Expansion of Polyclonal CD4⁺CD25^high Foxp3⁺ Regulatory T-Cells in High Risk Myelodysplastic Syndromes (MDS).

Foxp3⁺ regulatory T-cells(Tregs) play a central role in maintaining tolerance. A reduction in Tregs activity is a key feature of autoimmune diseases, whereas their expansion in malignant diseases leads to suppression of the host anti-tumour responses. Expansion of oligoclonal cytotoxic T cells, inhibition of MDS CD34⁺ progenitors proliferation and response to immunosuppressive therapy suggest that autoimmunity contributes to the pathophysiology of low risk MDS. However, this is not generally a feature of high risk MDS. We hypothesise that in high risk MDS patients an increased number of Tregs may suppress immune responses against the dysplastic clone. In early MDS, these cells may be reduced and or be associated with coexistent autoimmune diseases, an uncommon but recognised association of low risk MDS. We therefore studied CD4⁺ CD25^high Foxp3⁺ and CD8⁺ CD25⁺Foxp3⁺ Tregs in peripheral blood of MDS patients and examined correlation with bone marrow blasts, cytogenetic Status, IPSS score and progression to AML. Clonality of CD4⁺CD25⁺ Tregs was assessed by TCR spectratype analysis of CDR3 size distribution and by CDR3 sequence analysis.
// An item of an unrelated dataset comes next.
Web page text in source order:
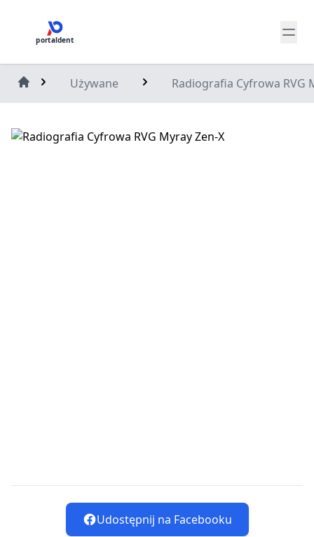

52 patients with MDS (30 male, 22 female) with a mean age of 62 years (range 40 to 82 years) were studied. According to WHO classification, 5/52 (10%) had a diagnosis of 5q⁻ syndrome, 9/52(17%) refractory anaemia (RA), 18/52 (35%) refractory cytopenia with multilineage dysplasia (RCMD), 16/52 (31%) refractory anaemia with excess blasts (RAEB) and 4/52 (7%) patients MDS/MPD (one with JAK2 V617F Mutation). Cytogenetic study shows normal pattern in 57%, 5q- in 22%, stable cytogenetic in 10% and complex findings in 11%. All samples were taken at diagnosis prior to any treatment. In addition 5 samples were analyzed pre and post 5-Azacytidine therapy. The absolute number of CD4⁺CD25^highFoxp3⁺ regulatory T cells in 5q- syndrome was 0.5±0.28×10⁷/l, RA0.6±0.56×10⁷/l, RCMD1.42±0.97×10⁷/l, RAEB2.8±2.2×10⁷/l and MDS/MPD 2.9±2×10⁷/l. In cases with <5% bone marrow blasts (RA, 5q⁻ & RCMD)absolute number and percentage of Tregs was significantly lower than those with ≥5% BM blasts (p=0.001). The mean number was also significantly lower at 0.73±0.57×10⁷/l in low risk cases(IPSS 0) compared with 2±1.5×10⁷/l in intermediate and high risk groups (p=0.008). CD8⁺ Tregs were not significantly different between the subtypes of MDS and between low and high risk IPSS subgroups. Tregs number did not differ significantly between various cytogenetic subgroups. The spectratype of CD4⁺CD25⁺ TCR amplicons, showed a polyclonal pattern and the overall complexity of Vβ subfamilies was not different between low risk and high risk MDS, suggesting that the expanded Tregs in high risk MDS are not clonal and likely to arise by peripheral expansion rather than an antigen-driven response. CD4⁺ CD25^high Foxp3⁺ Tregs in five patients were studied pre and post 5-Azacytidine. The numbers were significantly decreased after treatment in the one patient who responded to treatment (p=0.001), whereas Treg numbers were unchanged or increased in non responsive cases. In 5 RCMD cases with concomitant autoimmune diseases the percentage of Tregs was lower than other patients within the same subgroup of MDS, however, this did not achieve statistical significance.

The findings indicate Tregs are altered in MDS and may be important in the pathophysiology of MDS. Monitoring of Tregs numbers can be a useful indicator for disease progression and response to immunosuppressive therapy.